═════ INFORMATION PROVIDED ═════

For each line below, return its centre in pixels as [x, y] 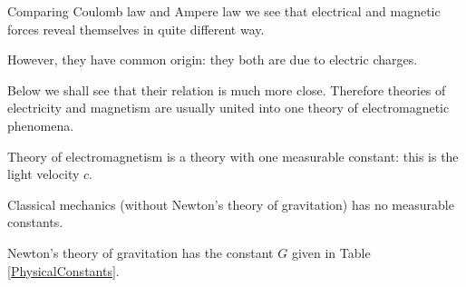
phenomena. [41, 125]
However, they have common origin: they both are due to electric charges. [213, 59]
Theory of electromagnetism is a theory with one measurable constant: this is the [233, 156]
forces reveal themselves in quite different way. [136, 29]
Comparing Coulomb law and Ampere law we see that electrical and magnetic [224, 11]
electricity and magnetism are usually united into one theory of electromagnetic [228, 108]
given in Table [331, 252]
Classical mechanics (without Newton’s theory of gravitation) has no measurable [231, 204]

═════

→ YOUR ASSIGNMENT: Pictures do not belong in the copy. Output all of the records exactly.

→ TASK RESPONSE:
For each line below, return its centre in pixels as [x, y] 
phenomena. [41, 125]
However, they have common origin: they both are due to electric charges. [213, 59]
Theory of electromagnetism is a theory with one measurable constant: this is the [233, 156]
forces reveal themselves in quite different way. [136, 29]
Comparing Coulomb law and Ampere law we see that electrical and magnetic [224, 11]
electricity and magnetism are usually united into one theory of electromagnetic [228, 108]
given in Table [331, 252]
Classical mechanics (without Newton’s theory of gravitation) has no measurable [231, 204]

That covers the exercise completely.